L’odeur courante du thym (Thymus vulgaris) provient essentiellement d’une molécule appelée thymol, un phénol. Avant que le thymol n’apparaisse, une molécule terpénique est présente, le paracymène, précurseur du thymol. Au printemps et en été, le paracymène se transforme en partie en phénol, la famille biochimique à laquelle appartient le thymol. Si l’on distille le thym au début de sa croissance ou juste après l’hiver, on obtient une Huile Essentielle qui n’a pas le parfum typique de la plante que nous connaissons car elle est alors principalement constituée de paracymène. Par contre, lorsque le thym se développe jusqu’à floraison, le paracymène a eu le temps de se transformer en thymol, et l’essence dégage son odeur bien connue.

Mais ce n’est pas si simple car la nature aime la diversité ! Ainsi existe-t-il des thyms qui exhalent d’autres fragrances.

Selon son génotype, le Thymus vulgaris, comme d’autres plantes aromatiques, produit dans ses tissus des essences différentes* ; l’une peut être fortement phénolée (riche en thymol comme vu précédemment, ou en carvacrol, un autre phénol), d’autres, dotées d’une faible teneur en thymol – plus ou moins 2% -, se retrouvent soit riches en linalol dont l’odeur rappelle la note florale et épicée des graines de coriandre et du bois de rose, soit en thuyanol, d’une fragrance plus boisée et terreuse, soit en géraniol, parfum fleuri de rose nuancé de musc, ou en citronnellol, parfum citronné et légèrement fétide caractéristique de ce monoterpénol.

Alors qu’il s’agit de la même espèce botanique – Thymus vulgaris L. -, plusieurs essences de composition spécifique peuvent être produites dans ses tissus.

*Les premières découvertes sur les variations de composition de l’essence de thym furent faites au début des années 70 par une équipe de la Faculté de Pharmacie de Montpellier sous la direction du professeur Pellecuer.

Note :

C’est au 19ème siècle que les recherches en biochimie ont permis d’établir que les Huiles Essentielles étaient constituées de molécules aromatiques isolables. Aujourd’hui, des systèmes d’analyses poussés et de plus en plus précis, telles les chromatographies en phase gazeuse couplées à un spectromètre de masse – GC/MS – dotées de banques de données régulièrement mises à jour, permettent d’identifier la plupart de ces molécules dont le nombre comme la nature varient selon l’espèce distillée ; la Gaultheria procumbens (le Wintergreen), par exemple, est constituée presque exclusivement d’un ester, le salicylate de méthyle, alors qu’un Eucalyptus globulus contient plus de quatre-vingts composants différents.

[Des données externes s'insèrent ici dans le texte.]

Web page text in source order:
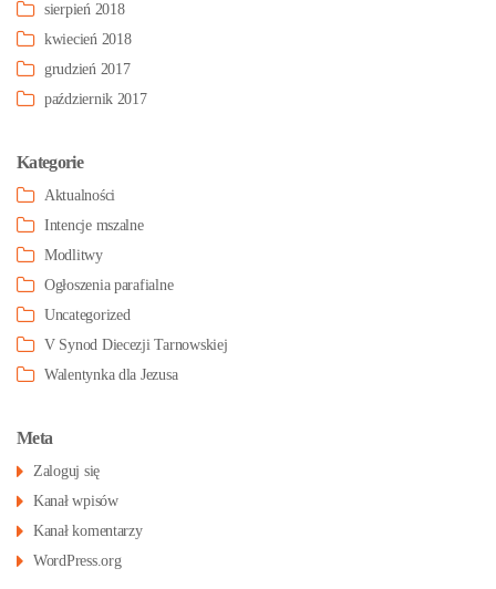
sierpień 2018
kwiecień 2018
grudzień 2017
październik 2017
Kategorie
Aktualności
Intencje mszalne
Modlitwy
Ogłoszenia parafialne
Uncategorized
V Synod Diecezji Tarnowskiej
Walentynka dla Jezusa
Meta
Zaloguj się
Kanał wpisów
Kanał komentarzy
WordPress.org

Le parfum des essences extraites d’une même espèce définie peut être différent d’un lot à un autre. Comme expliqué, cela dépend du génotype, du biotope dans lequel la plante a poussé et de son stade végétatif au moment de l’extraction. Cette différence de fragrance s’explique par une composition biochimique spécifique (ce que montrent les analyses GC/MS) qui implique, par conséquent, des propriétés thérapeutiques également spécifiques.

Note :
  • Les molécules aromatiques sont classées par Familles Biochimiques (phénols, cétones, aldéhydes, etc.). Leurs propriétés, indications et toxicité éventuelle seront développées ultérierement
  • Le fait de connaître la composition chimique des HE ne signifie pas que leurs propriétés soient totalement maîtrisées ; la biochimie est très complexe et l’action thérapeutique des HE va au-delà du simple cumul de telle ou telle molécule.
  • Les propriétés d’une Huile Essentielle ne sont pas forcément celles de la plante aromatique dont elle est issue ; la plante possède d’autres molécules que celles de son essence, et celle-ci, une fois extraite, est une entité à part qui a sa propre identité médicinale.